**YOUR OBJECTIVE**
Copy out every record below exactly as written, but leave out any pictures.

Excerpts from a dataset:
┌──

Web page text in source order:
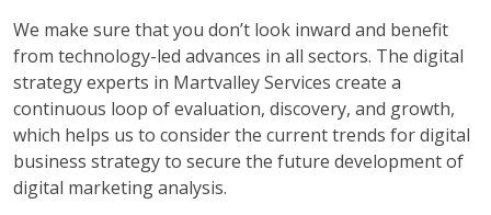
We make sure that you don’t look inward and benefit
from technology-led advances in all sectors. The digital
strategy experts in Martvalley Services create a
continuous loop of evaluation, discovery, and growth,
which helps us to consider the current trends for digital
business strategy to secure the future development of
digital marketing analysis.
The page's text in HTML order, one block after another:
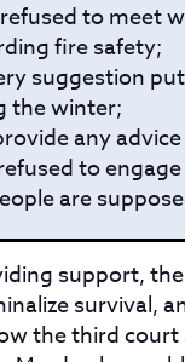
to meet
fire safety;
suggestion
the winter;
any
to
are
support,
survival,
the third
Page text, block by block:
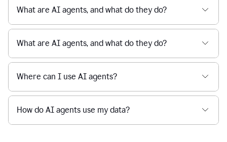
What are AI agents, and what do they do?
What are AI agents, and what do they do?
Where can I use AI agents?
How do AI agents use my data?
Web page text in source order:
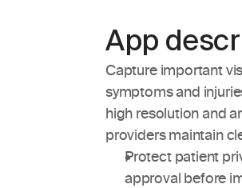
App
Capture important
symptoms and
high resolution and
providers maintain
Protect patient
approval before
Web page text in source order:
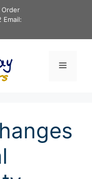
Order
Email:
Menu
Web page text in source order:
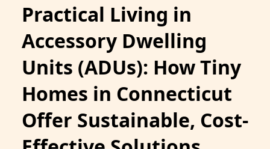
Practical Living in
Accessory Dwelling
Units (ADUs): How Tiny
Homes in Connecticut
Offer Sustainable, Cost-
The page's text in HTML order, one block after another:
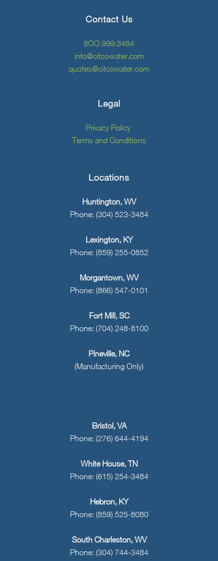
Contact Us
8OO.999.3484
info@citcowater.com
quotes@citcowater.com
Legal
Privacy Policy
Terms and Conditions
Locations
Huntington, WV
Phone: (304) 523-3484
Lexington, KY
Phone: (859) 255-0852
Morgantown, WV
Phone: (866) 547-0101
Fort Mill, SC
Phone: (704) 248-8100
Pineville, NC
(Manufacturing Only)
Bristol, VA
Phone: (276) 644-4194
White House, TN
Phone: (615) 254-3484
Hebron, KY
Phone: (859) 525-8080
South Charleston, WV
Phone: (304) 744-3484
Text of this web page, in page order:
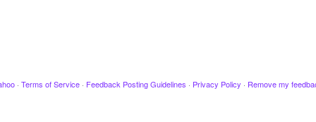
· Terms of Service · Feedback Posting Guidelines · Privacy Policy · Remove my
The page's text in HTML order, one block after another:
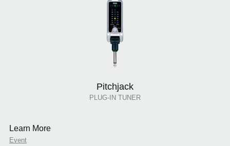
Pitchjack
PLUG-IN TUNER
Learn More
Event
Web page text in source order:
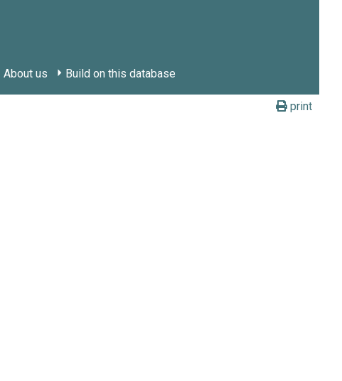
About us Build on this database
print

└──

**RESPONSE TO THE EXERCISE**
Web page text in source order:
We make sure that you don’t look inward and benefit
from technology-led advances in all sectors. The digital
strategy experts in Martvalley Services create a
continuous loop of evaluation, discovery, and growth,
which helps us to consider the current trends for digital
business strategy to secure the future development of
digital marketing analysis.
The page's text in HTML order, one block after another:
to meet
fire safety;
suggestion
the winter;
any
to
are
support,
survival,
the third
Page text, block by block:
What are AI agents, and what do they do?
What are AI agents, and what do they do?
Where can I use AI agents?
How do AI agents use my data?
Web page text in source order:
App
Capture important
symptoms and
high resolution and
providers maintain
Protect patient
approval before
Web page text in source order:
Order
Email:
Menu
Web page text in source order:
Practical Living in
Accessory Dwelling
Units (ADUs): How Tiny
Homes in Connecticut
Offer Sustainable, Cost-
The page's text in HTML order, one block after another:
Contact Us
8OO.999.3484
info@citcowater.com
quotes@citcowater.com
Legal
Privacy Policy
Terms and Conditions
Locations
Huntington, WV
Phone: (304) 523-3484
Lexington, KY
Phone: (859) 255-0852
Morgantown, WV
Phone: (866) 547-0101
Fort Mill, SC
Phone: (704) 248-8100
Pineville, NC
(Manufacturing Only)
Bristol, VA
Phone: (276) 644-4194
White House, TN
Phone: (615) 254-3484
Hebron, KY
Phone: (859) 525-8080
South Charleston, WV
Phone: (304) 744-3484
Text of this web page, in page order:
· Terms of Service · Feedback Posting Guidelines · Privacy Policy · Remove my
The page's text in HTML order, one block after another:
Pitchjack
PLUG-IN TUNER
Learn More
Event
Web page text in source order:
About us Build on this database
print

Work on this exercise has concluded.